The shiny, shiny at its core has always been event driven async, so I don't mean that. But we've updated our documentation for promises and for extended tasks so that users who want to run their own async code can do so via mirai in an event driven fashion. We've also added async file watcher to shiny so that when you're developing an app and you change files, then that will cause the shiny app to auto reload.
With Plumber, you've always been able to use mirai with Plumber, but with Plumber 2, which is under development, we've implemented async at its core. So there's a nice at async decorator tag that you can apply to your functions to automatically turn those to use event driven async with mirai.
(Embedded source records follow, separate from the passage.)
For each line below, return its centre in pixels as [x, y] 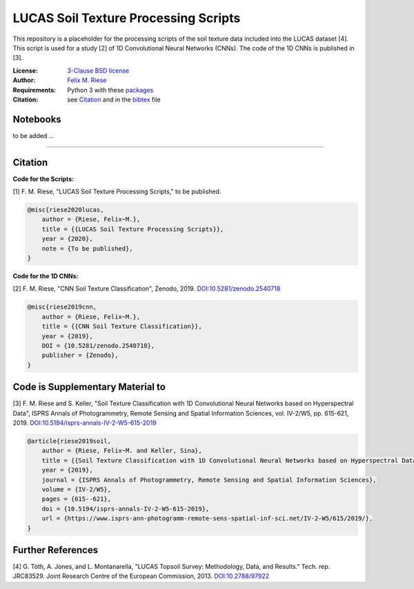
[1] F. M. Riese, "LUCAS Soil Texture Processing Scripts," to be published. [117, 192]
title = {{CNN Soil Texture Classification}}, [122, 327]
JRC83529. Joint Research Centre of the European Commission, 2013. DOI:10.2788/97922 [141, 576]
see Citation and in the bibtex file [114, 99]
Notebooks [37, 119]
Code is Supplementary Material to [89, 387]
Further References [56, 550]
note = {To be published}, [88, 248]
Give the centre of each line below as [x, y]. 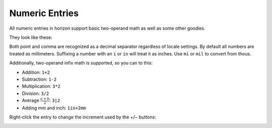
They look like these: [31, 37]
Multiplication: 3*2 [41, 86]
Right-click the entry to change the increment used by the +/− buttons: [83, 117]
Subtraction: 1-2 [39, 79]
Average [31, 100]
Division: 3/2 [36, 93]
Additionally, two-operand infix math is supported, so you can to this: [81, 63]
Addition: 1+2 [36, 72]
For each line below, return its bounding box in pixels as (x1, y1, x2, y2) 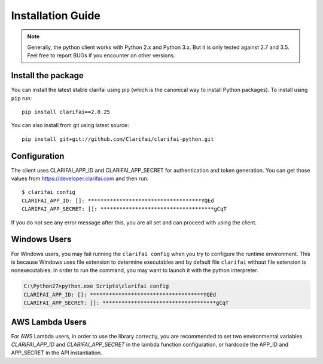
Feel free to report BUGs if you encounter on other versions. (27, 52, 176, 59)
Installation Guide (11, 9, 101, 22)
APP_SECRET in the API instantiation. (11, 349, 103, 356)
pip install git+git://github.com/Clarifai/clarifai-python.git (22, 135, 215, 143)
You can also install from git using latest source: (11, 122, 129, 129)
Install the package (11, 70, 84, 81)
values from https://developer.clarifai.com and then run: (11, 175, 149, 182)
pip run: (11, 94, 32, 101)
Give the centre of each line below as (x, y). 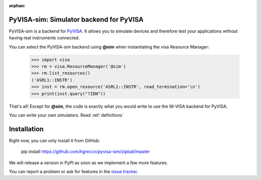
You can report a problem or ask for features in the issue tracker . (74, 172)
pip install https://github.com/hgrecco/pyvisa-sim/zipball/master (85, 152)
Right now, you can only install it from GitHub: (55, 140)
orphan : (17, 6)
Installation (26, 129)
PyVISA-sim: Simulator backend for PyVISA (76, 19)
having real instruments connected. (44, 38)
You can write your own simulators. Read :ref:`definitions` (66, 115)
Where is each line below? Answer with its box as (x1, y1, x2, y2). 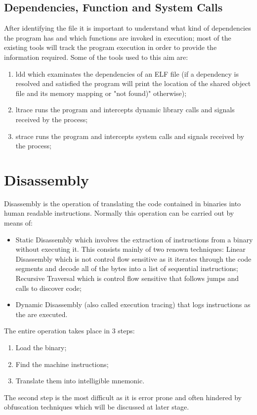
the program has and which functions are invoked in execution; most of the (4, 32, 231, 43)
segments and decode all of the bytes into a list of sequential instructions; (15, 263, 238, 274)
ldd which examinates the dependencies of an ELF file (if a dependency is (15, 68, 239, 79)
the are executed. (15, 309, 68, 319)
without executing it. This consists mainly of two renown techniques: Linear (15, 244, 246, 254)
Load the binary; (15, 342, 67, 352)
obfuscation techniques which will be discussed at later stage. (4, 402, 189, 412)
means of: (4, 218, 33, 228)
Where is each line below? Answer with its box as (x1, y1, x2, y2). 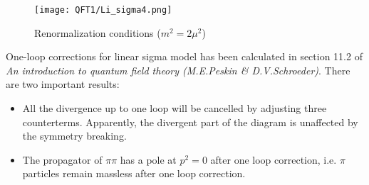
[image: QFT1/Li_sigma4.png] (34, 5, 172, 15)
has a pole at (120, 152, 177, 167)
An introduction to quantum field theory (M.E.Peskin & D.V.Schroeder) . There (6, 62, 350, 77)
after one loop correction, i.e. (210, 152, 337, 167)
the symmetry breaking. (22, 128, 127, 143)
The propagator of (22, 152, 103, 167)
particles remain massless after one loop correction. (22, 166, 246, 181)
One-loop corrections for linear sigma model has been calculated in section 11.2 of (6, 49, 363, 64)

Now, if we look at the bottom row, we have httr2, our HTTP client. We have ellmer, our LLM client, and we have ShinyChat and MCP tools packages for interacting with LLMs. They have all been upgraded to use event driven async.
Going back to the top row, Purr has integrated with mirai to provide it with parallel map. We're working on a future edition for long running operations, which we're looking to make async. Tidy Models as well is using mirai to parallelize model runs. Again, in the future, there is potential to make some of those operations async.
And that's all I have time for to share with you today. We're really glad at Posit to be working on making async more advanced and easier to use for everyone. And I'm just really happy to share with you that we now have push notifications in R. Thank you.